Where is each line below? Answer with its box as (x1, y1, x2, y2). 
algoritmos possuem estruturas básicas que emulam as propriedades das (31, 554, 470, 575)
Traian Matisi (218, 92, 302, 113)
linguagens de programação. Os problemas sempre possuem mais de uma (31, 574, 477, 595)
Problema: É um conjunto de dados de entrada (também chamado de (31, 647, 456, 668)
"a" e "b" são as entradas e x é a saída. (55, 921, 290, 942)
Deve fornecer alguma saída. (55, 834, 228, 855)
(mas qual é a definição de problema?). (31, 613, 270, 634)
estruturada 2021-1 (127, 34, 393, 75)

==

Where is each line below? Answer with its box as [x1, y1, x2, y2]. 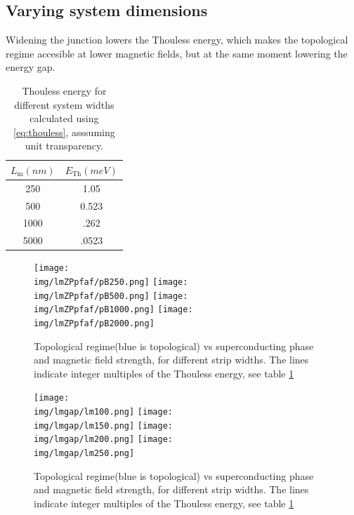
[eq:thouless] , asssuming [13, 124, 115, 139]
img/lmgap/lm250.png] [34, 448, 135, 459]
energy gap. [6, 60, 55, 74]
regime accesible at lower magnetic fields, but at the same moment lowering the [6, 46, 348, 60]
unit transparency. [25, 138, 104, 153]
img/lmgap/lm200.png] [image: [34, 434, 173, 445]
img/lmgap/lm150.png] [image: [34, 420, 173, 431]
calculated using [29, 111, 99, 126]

==

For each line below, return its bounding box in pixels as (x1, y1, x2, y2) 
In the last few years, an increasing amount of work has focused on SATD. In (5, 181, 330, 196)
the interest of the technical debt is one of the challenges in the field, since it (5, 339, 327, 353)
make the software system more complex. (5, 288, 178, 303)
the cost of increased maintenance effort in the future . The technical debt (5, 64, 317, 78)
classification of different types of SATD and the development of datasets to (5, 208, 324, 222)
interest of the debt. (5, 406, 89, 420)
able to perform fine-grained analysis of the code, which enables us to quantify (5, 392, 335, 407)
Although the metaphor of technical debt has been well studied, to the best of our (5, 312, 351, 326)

▶ Instructions for the task: Search the records for the word "technical", then list every line that has it.

▶ Problem solution:
the interest of the technical debt is one of the challenges in the field, since it (5, 339, 327, 353)
the cost of increased maintenance effort in the future . The technical debt (5, 64, 317, 78)
Although the metaphor of technical debt has been well studied, to the best of our (5, 312, 351, 326)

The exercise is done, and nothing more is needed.